> **INFORMATION**
- - - - -

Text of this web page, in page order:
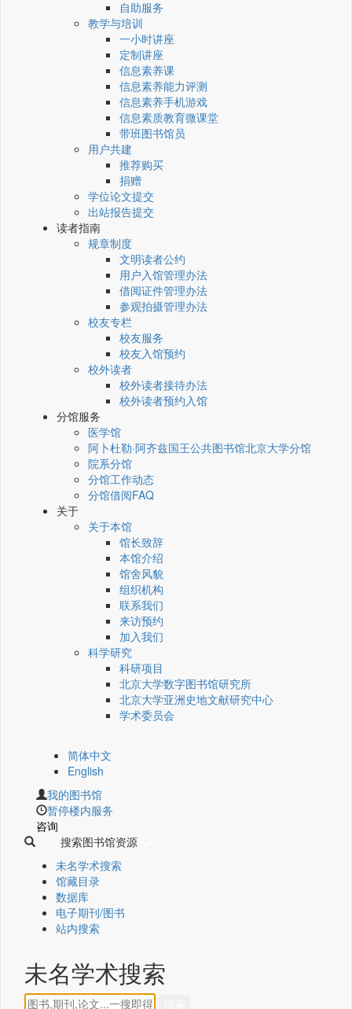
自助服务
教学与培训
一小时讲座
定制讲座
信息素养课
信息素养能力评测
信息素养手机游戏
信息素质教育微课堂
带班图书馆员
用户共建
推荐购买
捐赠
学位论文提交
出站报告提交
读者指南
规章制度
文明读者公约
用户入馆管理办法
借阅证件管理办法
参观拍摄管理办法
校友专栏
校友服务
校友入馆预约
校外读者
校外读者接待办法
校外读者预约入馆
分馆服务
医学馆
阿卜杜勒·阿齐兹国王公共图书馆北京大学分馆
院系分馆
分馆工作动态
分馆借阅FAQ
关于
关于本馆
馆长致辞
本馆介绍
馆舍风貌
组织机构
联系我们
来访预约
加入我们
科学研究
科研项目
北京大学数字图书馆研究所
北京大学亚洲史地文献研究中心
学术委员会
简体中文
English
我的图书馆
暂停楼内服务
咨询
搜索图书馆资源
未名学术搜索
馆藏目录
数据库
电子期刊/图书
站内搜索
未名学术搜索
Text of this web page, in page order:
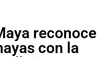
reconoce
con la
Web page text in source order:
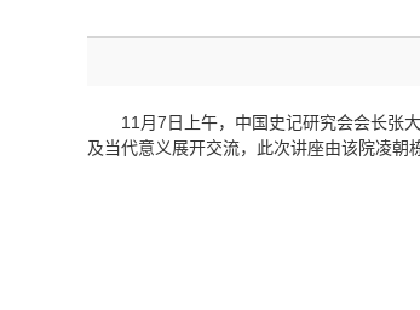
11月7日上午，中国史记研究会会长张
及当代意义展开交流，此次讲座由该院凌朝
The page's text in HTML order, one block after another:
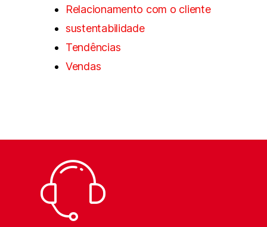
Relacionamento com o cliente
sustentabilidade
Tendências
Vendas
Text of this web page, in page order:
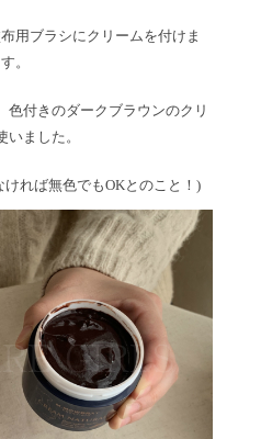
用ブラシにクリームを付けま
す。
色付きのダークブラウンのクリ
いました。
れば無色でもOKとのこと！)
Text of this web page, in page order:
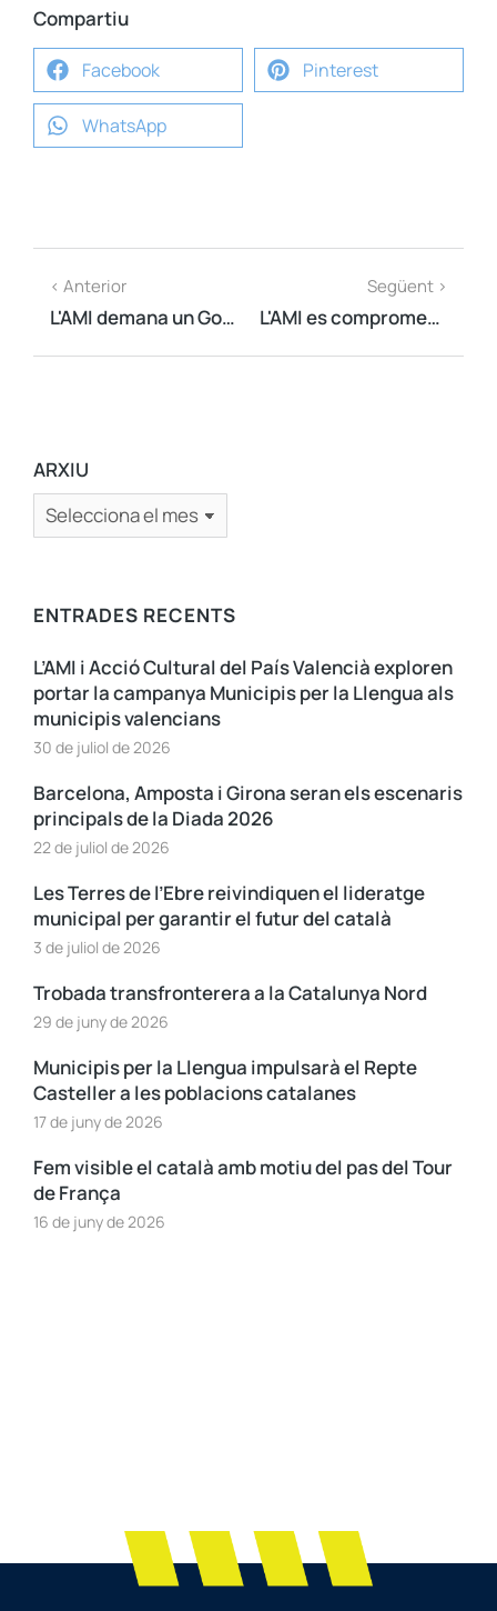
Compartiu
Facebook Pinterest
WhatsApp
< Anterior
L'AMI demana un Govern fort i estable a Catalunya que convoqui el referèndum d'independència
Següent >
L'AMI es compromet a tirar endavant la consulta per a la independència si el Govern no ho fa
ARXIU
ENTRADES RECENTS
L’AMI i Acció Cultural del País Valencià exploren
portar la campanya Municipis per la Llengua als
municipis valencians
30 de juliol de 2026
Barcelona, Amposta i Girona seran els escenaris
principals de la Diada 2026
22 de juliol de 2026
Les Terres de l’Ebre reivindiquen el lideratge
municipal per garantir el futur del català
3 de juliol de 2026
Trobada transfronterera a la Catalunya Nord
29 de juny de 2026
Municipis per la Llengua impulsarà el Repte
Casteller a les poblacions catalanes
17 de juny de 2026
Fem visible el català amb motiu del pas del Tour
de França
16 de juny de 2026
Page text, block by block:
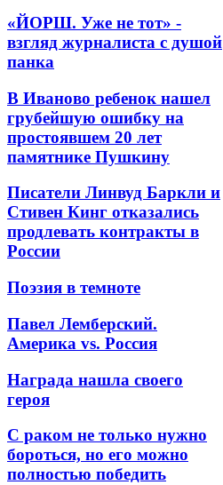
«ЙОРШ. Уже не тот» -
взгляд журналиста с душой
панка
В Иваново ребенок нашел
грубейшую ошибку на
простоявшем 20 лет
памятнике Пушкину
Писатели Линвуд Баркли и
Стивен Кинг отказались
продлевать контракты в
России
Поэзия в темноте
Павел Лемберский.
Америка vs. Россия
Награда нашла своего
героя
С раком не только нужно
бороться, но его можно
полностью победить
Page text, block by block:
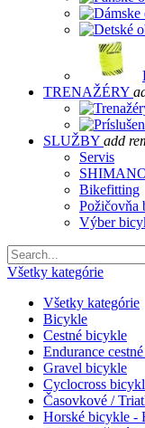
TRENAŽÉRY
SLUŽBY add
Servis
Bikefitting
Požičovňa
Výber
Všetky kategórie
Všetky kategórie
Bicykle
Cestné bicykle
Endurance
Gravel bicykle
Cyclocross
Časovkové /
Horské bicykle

- - - - -

> **ASSIGNMENT**
Which lines of the listing include the string "Llengua"? Pull them out.

> **WRITTEN SOLUTION**
portar la campanya Municipis per la Llengua als
Municipis per la Llengua impulsarà el Repte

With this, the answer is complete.